12. The method of according to claim 9 or 11, wherein the method is implemented in or integral with a wearable device.

13. The system according to any one of claims 9 to 11, wherein the measurements comprise intermittent or periodic measurements of one or more of all anthropometric markers (e.g., body weight, body mass index, blood pressure, and body fat composition), all cardiometabolic biomarkers (e.g., glucose, ketone, homocysteine, apolipoprotein A, apolipoprotein B, haemoglobin Ale, and blood lipids), all inflammatory biomarkers (e.g., interleukin-6, c-reactive protein), all genetic biomarkers (e.g., methylation patterns, telomere length, and genetic profile), and all microbiome biomarkers (e.g., gut, skin, oral, and vaginal).

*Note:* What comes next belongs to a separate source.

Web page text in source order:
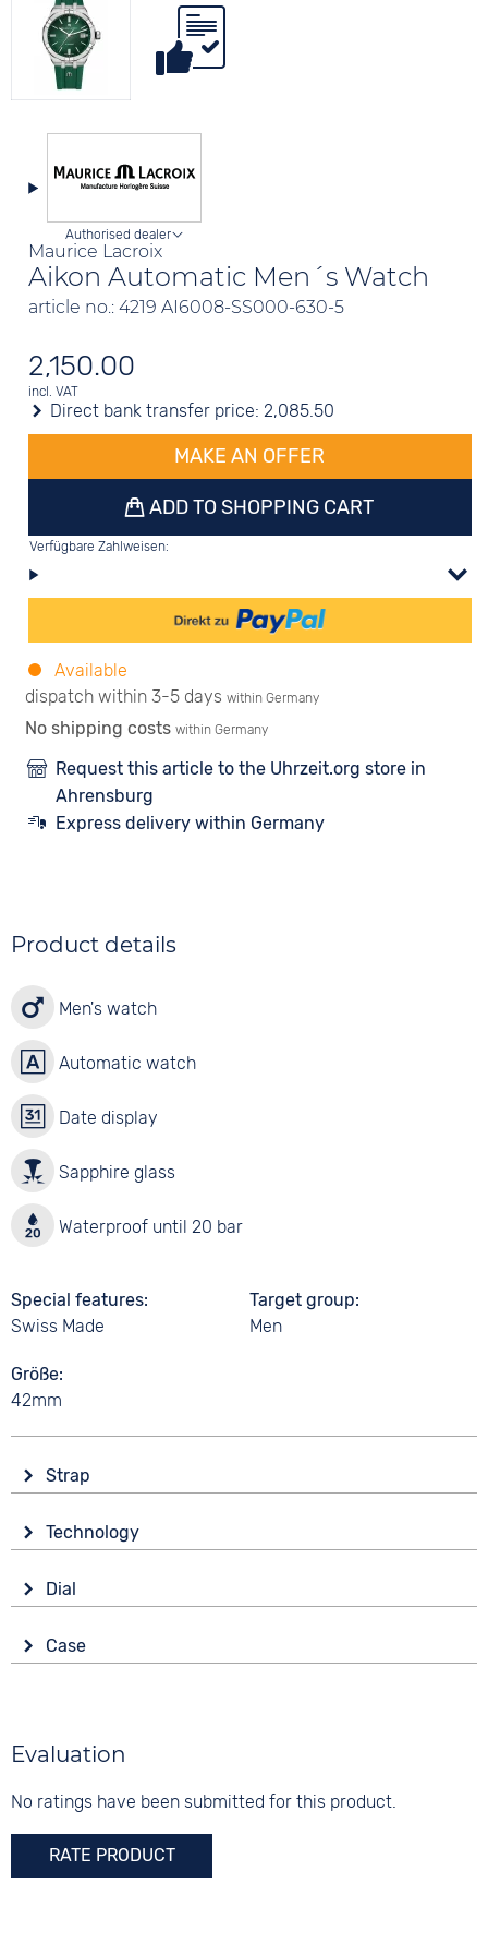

14. The system according to any one of claims 9 to 13, wherein the digital twin comprises an Al-powered predictive analytics model, trained using baseline measurements of the biomarker levels for a plurality of users, longitudinal measurements of the biomarker levels during performance of at least one predetermined health regimen, to learn relationships between longitudinal changes in the biomarker levels during performance of the health regimen, and output a said predetermined health regimen predicted to achieve an improvement in a resilience biomarker calculated from the longitudinal changes in the biomarker levels, the health intervention corresponding to the said predetermined health regimen.

15. The system according to claim 14, wherein, for the plurality of users, the relationships are relationships between the at least one predetermined health regimen and metabolic state, blood glucose level, ketone profiles,cardiometabolic health and aging biomarkers.

16. The system according to claim 9, wherein the sensors include a wearable sensor and a tissue sampling device.

17. The system according to any of claims 9, 13, and 16, wherein the biomarker data used for computation of the digital twin comprises both directly measured biomarker values and derived or inferred biomarker values, the derived or inferred biomarker values being generated through algorithmic or computational modelling based on one or more correlated biomarkers.

18. A computer-implemented method for determining a global resilience index test (GRIT) composite physiological resilience score, comprising: receiving, from one or more sensors or data sources, biomarker data comprising longitudinal measurements of a plurality of biomarkers of a user taken during performance of a health regimen, stressor, or intervention;generating for each said biomarker or groups of said biomarkers, a respective resilience score based on a piecewise scoring function defined for the corresponding biomarker; andaggregating the resilience scores to compute the GRIT score the GRIT score representing an overall physiological resilience of the user.

19. The method according to claim 18, further comprising determining a GRIT biological age based on the GRIT score and a chronological age of the user.

20. The method according to claim 18, wherein the biomarker data for computation of the GRIT score comprises measurements of at least one of a glucose, ketone, homocysteine level, apolipoprotein B / apolipoprotein A (ApoB / ApoA) ratio, high-sensitivity C-reactive protein (hsCRP) level, and homeostatic model assessment of insulin resistance (HOMA-IR) level.

21. The method according to claim 1, wherein the digital twin implements the method of claim 18 to determine the GRIT score, the predicted change corresponding to an improved GRIT score.

22. The method according to claim 18, wherein one or more tuneable parameters of the piecewise scoring function for a biomarker are calibrated via a rank-based optimization procedure that maximizes concordance between computed resilience scores and expert-provided rankings across a calibration dataset of fasting-refeeding cycles.

23. The method according to claim 18, wherein the calibrated parameters comprise a reference spike magnitude and a maximum resilience bonus defining respective bounds on a post-fast rise in levels of the biomarkers and refeeding recovery contributions.